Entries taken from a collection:
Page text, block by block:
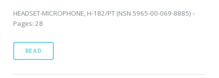
HEADSET-MICROPHONE, H-182/PT (NSN 5965-00-069-8885) -
Pages: 28
READ
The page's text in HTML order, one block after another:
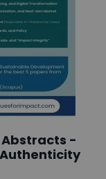
Abstracts -
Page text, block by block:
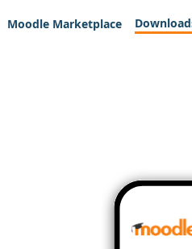
Moodle Marketplace
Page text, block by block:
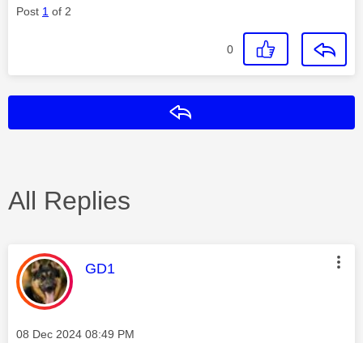
Post 1 of 2
0
All Replies
This message was authored by:
GD1
Message posted on
‎08 Dec 2024 08:49 PM
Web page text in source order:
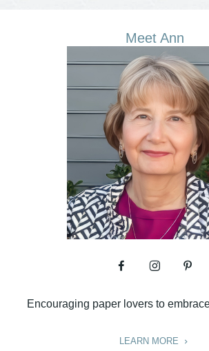
Meet Ann
Encouraging paper lovers to
LEARN MORE
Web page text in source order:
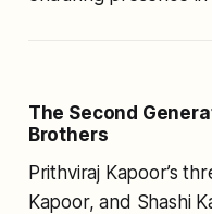
The Second
Brothers
Prithviraj Kapoor’s
Kapoor, and Shashi
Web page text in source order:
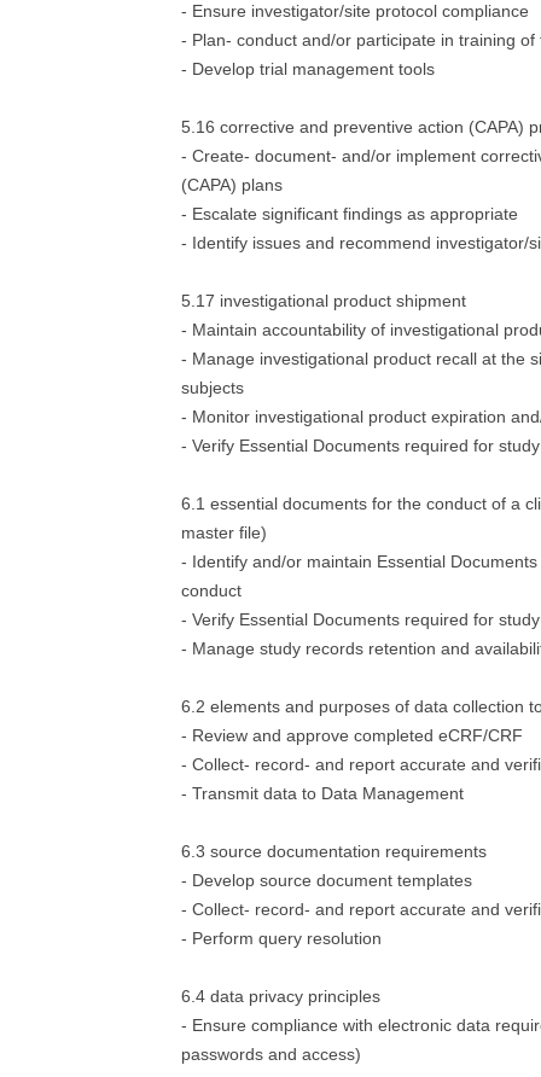
- Ensure investigator/site protocol compliance
- Plan- conduct and/or participate in training
- Develop trial management tools
5.16 corrective and preventive action (CAPA)
- Create- document- and/or implement
(CAPA) plans
- Escalate significant findings as appropriate
- Identify issues and recommend investigator/
5.17 investigational product shipment
- Maintain accountability of investigational
- Manage investigational product recall at the
subjects
- Monitor investigational product expiration
- Verify Essential Documents required for
6.1 essential documents for the conduct of a
master file)
- Identify and/or maintain Essential
conduct
- Verify Essential Documents required for
- Manage study records retention and
6.2 elements and purposes of data collection
- Review and approve completed eCRF/CRF
- Collect- record- and report accurate and
- Transmit data to Data Management
6.3 source documentation requirements
- Develop source document templates
- Collect- record- and report accurate and
- Perform query resolution
6.4 data privacy principles
- Ensure compliance with electronic data
passwords and access)
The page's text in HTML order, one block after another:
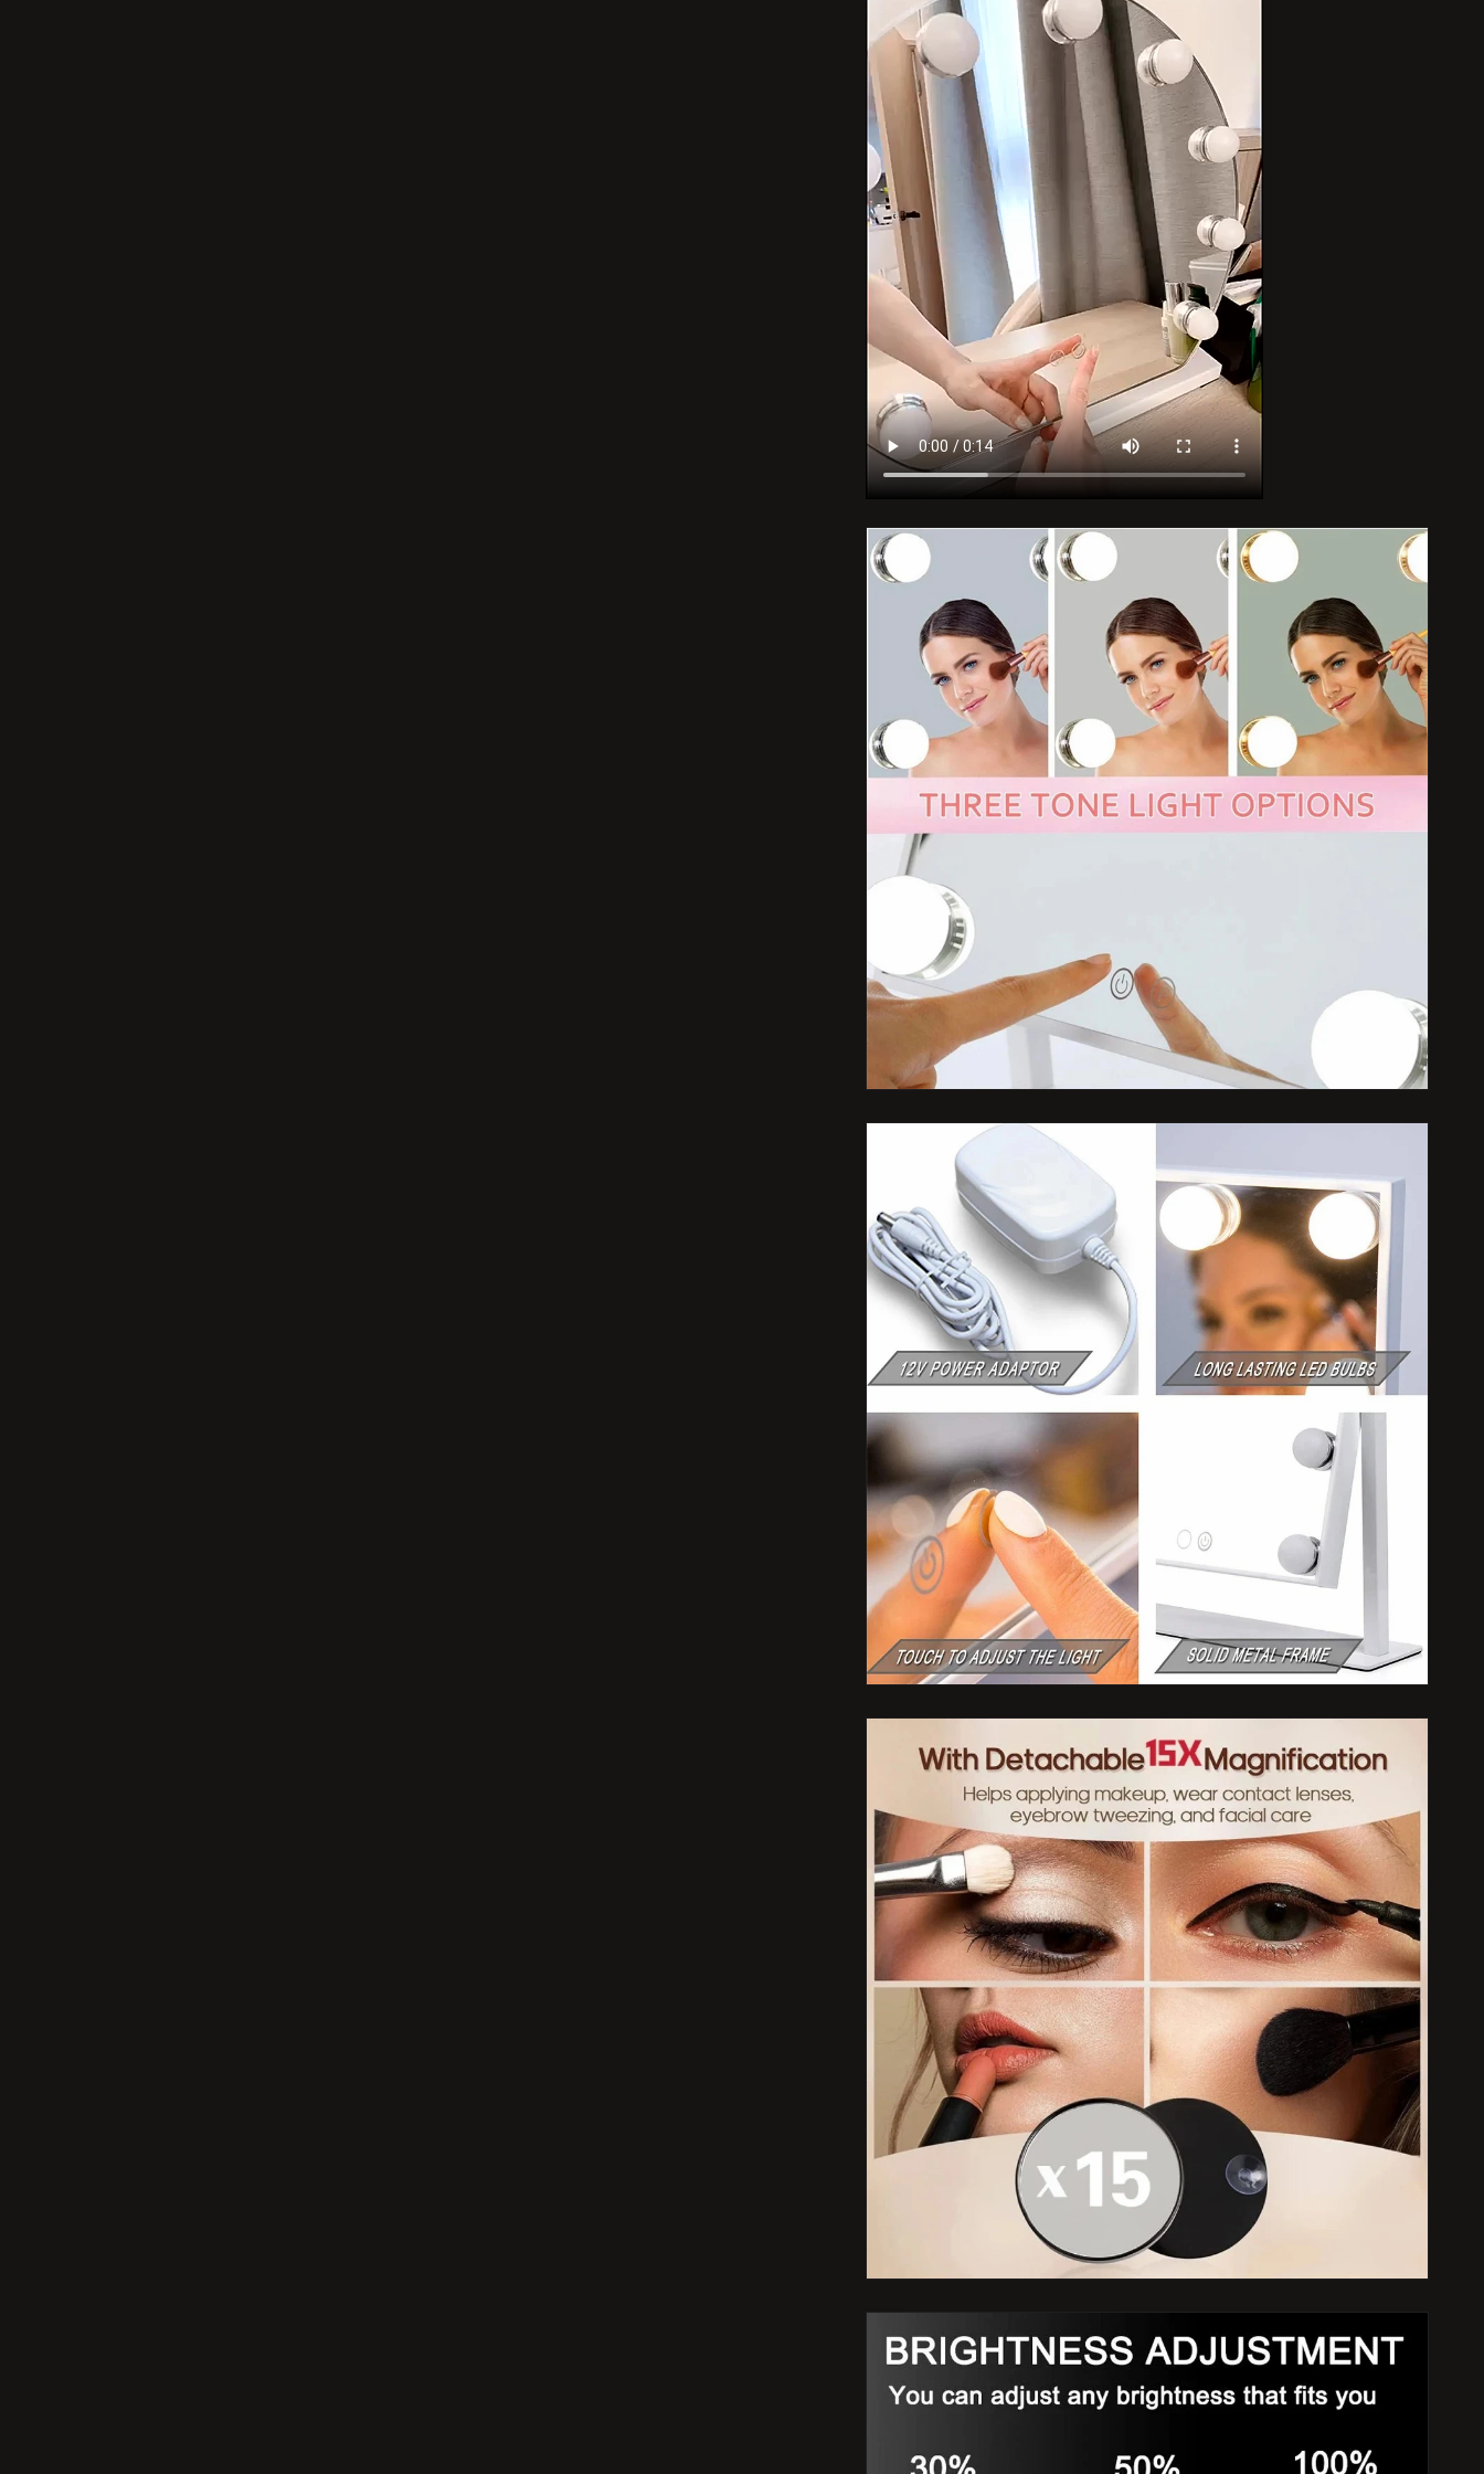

§ What you should do
Your answer must consist of the entries, unchanged, with no pictures in it.

§ Output of the task
Page text, block by block:
HEADSET-MICROPHONE, H-182/PT (NSN 5965-00-069-8885) -
Pages: 28
READ
The page's text in HTML order, one block after another:
Abstracts -
Page text, block by block:
Moodle Marketplace
Page text, block by block:
Post 1 of 2
0
All Replies
This message was authored by:
GD1
Message posted on
‎08 Dec 2024 08:49 PM
Web page text in source order:
Meet Ann
Encouraging paper lovers to
LEARN MORE
Web page text in source order:
The Second
Brothers
Prithviraj Kapoor’s
Kapoor, and Shashi
Web page text in source order:
- Ensure investigator/site protocol compliance
- Plan- conduct and/or participate in training
- Develop trial management tools
5.16 corrective and preventive action (CAPA)
- Create- document- and/or implement
(CAPA) plans
- Escalate significant findings as appropriate
- Identify issues and recommend investigator/
5.17 investigational product shipment
- Maintain accountability of investigational
- Manage investigational product recall at the
subjects
- Monitor investigational product expiration
- Verify Essential Documents required for
6.1 essential documents for the conduct of a
master file)
- Identify and/or maintain Essential
conduct
- Verify Essential Documents required for
- Manage study records retention and
6.2 elements and purposes of data collection
- Review and approve completed eCRF/CRF
- Collect- record- and report accurate and
- Transmit data to Data Management
6.3 source documentation requirements
- Develop source document templates
- Collect- record- and report accurate and
- Perform query resolution
6.4 data privacy principles
- Ensure compliance with electronic data
passwords and access)
The page's text in HTML order, one block after another:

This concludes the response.